Github PK Tool:Github PK Tool

How to play all stages in `SuperMarioBros-v0` but using models trained in separate stages?

terryzhao127 opened this issue · comments

Is your feature request related to a problem? Please describe.

I've trained models to play through the game. However, there are 32 models to play the 32 separate stages. I cannot let the trained agent play in the SuperMarioBros-v0 from the first stage to the last stage. In other words, is there any way to make the trained agent play in a environment with no any skipped frames, while the should-be-skipped frames can be implied by info. Then, a complete game can be rendered from the start screen to the last frame that Mario saves the princess.

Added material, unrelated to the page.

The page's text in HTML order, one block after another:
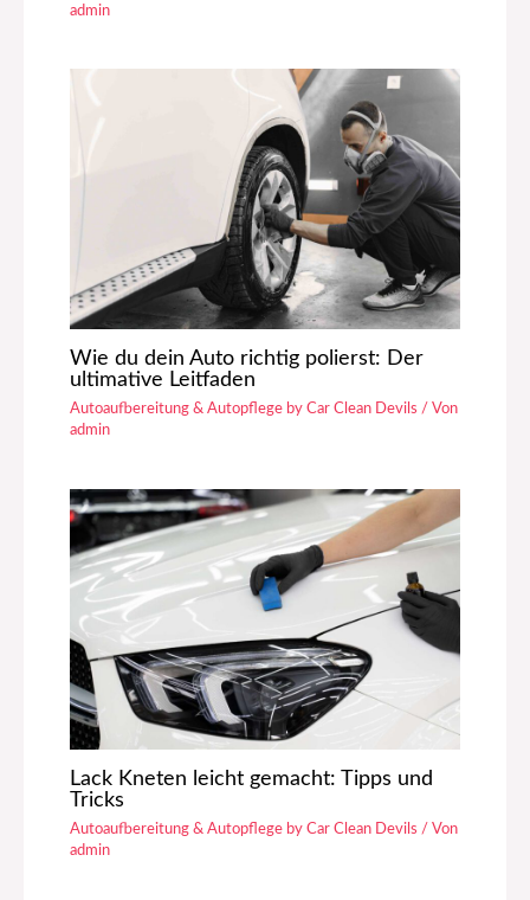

Describe the solution you'd like

The modified environment should be run like this:

    while True:
        if not should_skip(info):
              action = model(state)
        else:
              action = 0
        state, reward, done, info = env.step(action)
        env.render()

Describe alternatives you've considered

Actually I've tried two ways to solve the problem:

  1. Add a _should_skip_during_steps function into smb_env.py, which is called by _get_info.
    In this method, the agent does NOOP every time a should-be-skipped step is found. And the _should_skip_during_steps is implemented using skip conditions located in self._skip_xxx() functions. However, the NOOP skip is not the same way the self._skip_xxx() functions do. More frames are skipped, then the first frame after the skipped frames is not the excatly same as that is returned by a plain SuperMarioBros-v0 environment. The little trivial difference is non-trivial to the reinforcement model, which leads to failure in the gameplay afterwards.
  2. Ignore the skipped frames. Just play in the SuperMarioBros-v0 but change the loaded model every time a new stage is detected in info.
    In this method, the agent starts to fail after entering 1-2 from 1-1. Apparently the begining state in SuperMarioBros-1-2-v0 is not the same as that is returned in the SuperMarioBros-v0 after skipped frames.

Can anyone help me run the code on Windows 10 i am unable to run it which file is the main i have satisifed all the requirements!